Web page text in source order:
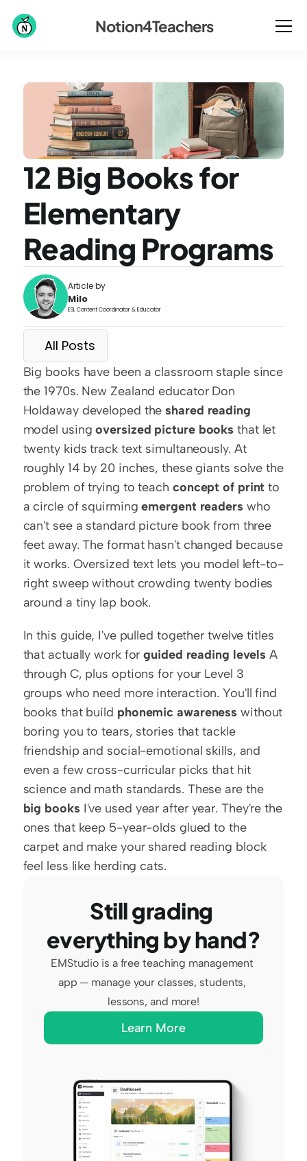
12 Big Books for
Elementary
Reading Programs
Article by
Milo
ESL Content Coordinator & Educator
All Posts
Big books have been a classroom staple since
the 1970s. New Zealand educator Don
Holdaway developed the shared reading
model using oversized picture books that let
twenty kids track text simultaneously. At
roughly 14 by 20 inches, these giants solve the
problem of trying to teach concept of print to
a circle of squirming emergent readers who
can't see a standard picture book from three
feet away. The format hasn't changed because
it works. Oversized text lets you model left-to-
right sweep without crowding twenty bodies
around a tiny lap book.
In this guide, I've pulled together twelve titles
that actually work for guided reading levels A
through C, plus options for your Level 3
groups who need more interaction. You'll find
books that build phonemic awareness without
boring you to tears, stories that tackle
friendship and social-emotional skills, and
even a few cross-curricular picks that hit
science and math standards. These are the
big books I've used year after year. They're the
ones that keep 5-year-olds glued to the
carpet and make your shared reading block
feel less like herding cats.
Still grading
everything by hand?
EMStudio is a free teaching management
app — manage your classes, students,
lessons, and more!
Learn More
Notion4Teachers
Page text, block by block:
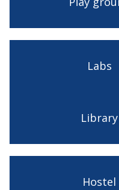
Labs
Library
Hostel
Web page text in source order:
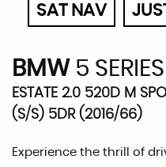
SAT NAV
BMW 5 SERIES
ESTATE 2.0 520D M
(S/S) 5DR (2016/66)
Experience the thrill of
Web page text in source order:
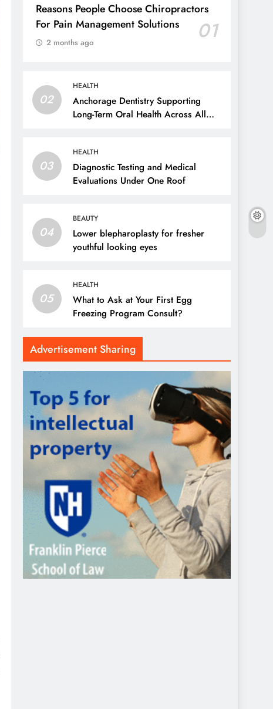
Reasons People Choose Chiropractors
For Pain Management Solutions
01
2 months ago
02
HEALTH
Anchorage Dentistry Supporting
Long-Term Oral Health Across All
03
HEALTH
Diagnostic Testing and Medical
Evaluations Under One Roof
04
BEAUTY
Lower blepharoplasty for fresher
youthful looking eyes
05
HEALTH
What to Ask at Your First Egg
Freezing Program Consult?
Advertisement Sharing
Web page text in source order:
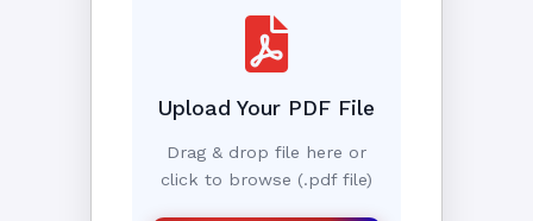
Upload Your PDF File
Drag & drop file here or
click to browse (.pdf file)
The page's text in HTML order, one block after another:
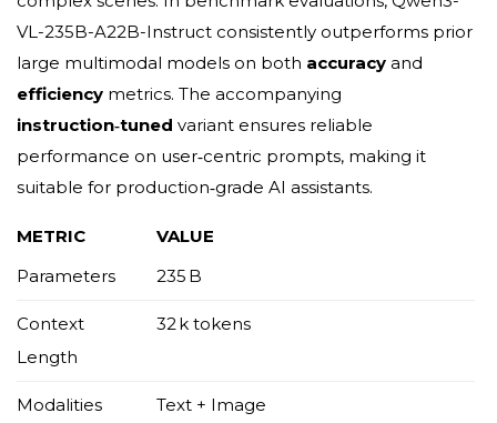
VL-235B-A22B-Instruct consistently outperforms prior
large multimodal models on both accuracy and
efficiency metrics. The accompanying
instruction‑tuned variant ensures reliable
performance on user‑centric prompts, making it
suitable for production‑grade AI assistants.
METRIC
VALUE
Parameters
235 B
Context
Length
32 k tokens
Modalities Text + Image
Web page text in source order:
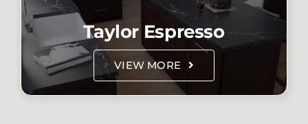
Taylor Espresso
VIEW MORE
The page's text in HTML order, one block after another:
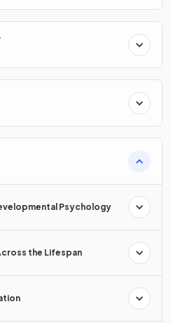
Psychology
the Lifespan
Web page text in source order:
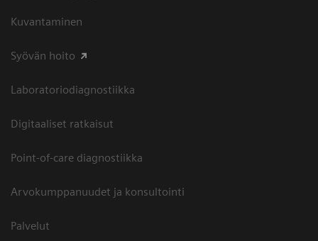
Kuvantaminen
Syövän hoito
Laboratoriodiagnostiikka
Digitaaliset ratkaisut
Point-of-care diagnostiikka
Arvokumppanuudet ja konsultointi
Palvelut
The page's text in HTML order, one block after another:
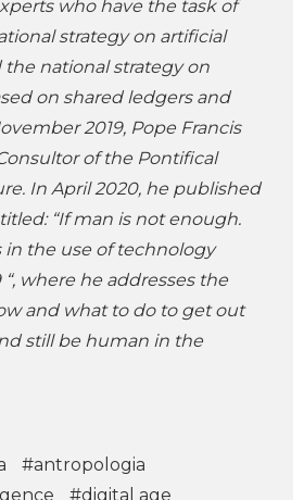
who have the task of
strategy on artificial
national strategy on
on shared ledgers and
2019, Pope Francis
of the Pontifical
In April 2020, he published
“If man is not enough.
in the use of technology
“, where he addresses the
and what to do to get out
still be human in the
#antropologia
#digital age
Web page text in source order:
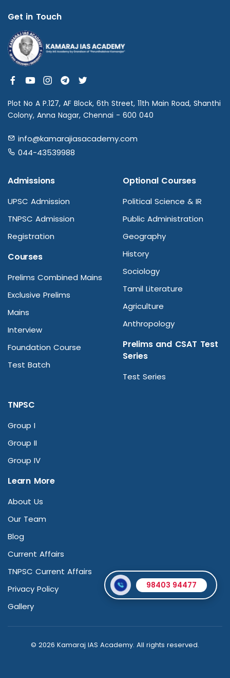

+--

## Work required
What is needed is an exact copy of all the entries above, minus the pictures.

## Response to this task
Web page text in source order:
12 Big Books for
Elementary
Reading Programs
Article by
Milo
ESL Content Coordinator & Educator
All Posts
Big books have been a classroom staple since
the 1970s. New Zealand educator Don
Holdaway developed the shared reading
model using oversized picture books that let
twenty kids track text simultaneously. At
roughly 14 by 20 inches, these giants solve the
problem of trying to teach concept of print to
a circle of squirming emergent readers who
can't see a standard picture book from three
feet away. The format hasn't changed because
it works. Oversized text lets you model left-to-
right sweep without crowding twenty bodies
around a tiny lap book.
In this guide, I've pulled together twelve titles
that actually work for guided reading levels A
through C, plus options for your Level 3
groups who need more interaction. You'll find
books that build phonemic awareness without
boring you to tears, stories that tackle
friendship and social-emotional skills, and
even a few cross-curricular picks that hit
science and math standards. These are the
big books I've used year after year. They're the
ones that keep 5-year-olds glued to the
carpet and make your shared reading block
feel less like herding cats.
Still grading
everything by hand?
EMStudio is a free teaching management
app — manage your classes, students,
lessons, and more!
Learn More
Notion4Teachers
Page text, block by block:
Labs
Library
Hostel
Web page text in source order:
SAT NAV
BMW 5 SERIES
ESTATE 2.0 520D M
(S/S) 5DR (2016/66)
Experience the thrill of
Web page text in source order:
Reasons People Choose Chiropractors
For Pain Management Solutions
01
2 months ago
02
HEALTH
Anchorage Dentistry Supporting
Long-Term Oral Health Across All
03
HEALTH
Diagnostic Testing and Medical
Evaluations Under One Roof
04
BEAUTY
Lower blepharoplasty for fresher
youthful looking eyes
05
HEALTH
What to Ask at Your First Egg
Freezing Program Consult?
Advertisement Sharing
Web page text in source order:
Upload Your PDF File
Drag & drop file here or
click to browse (.pdf file)
The page's text in HTML order, one block after another:
VL-235B-A22B-Instruct consistently outperforms prior
large multimodal models on both accuracy and
efficiency metrics. The accompanying
instruction‑tuned variant ensures reliable
performance on user‑centric prompts, making it
suitable for production‑grade AI assistants.
METRIC
VALUE
Parameters
235 B
Context
Length
32 k tokens
Modalities Text + Image
Web page text in source order:
Taylor Espresso
VIEW MORE
The page's text in HTML order, one block after another:
Psychology
the Lifespan
Web page text in source order:
Kuvantaminen
Syövän hoito
Laboratoriodiagnostiikka
Digitaaliset ratkaisut
Point-of-care diagnostiikka
Arvokumppanuudet ja konsultointi
Palvelut
The page's text in HTML order, one block after another:
who have the task of
strategy on artificial
national strategy on
on shared ledgers and
2019, Pope Francis
of the Pontifical
In April 2020, he published
“If man is not enough.
in the use of technology
“, where he addresses the
and what to do to get out
still be human in the
#antropologia
#digital age
Web page text in source order:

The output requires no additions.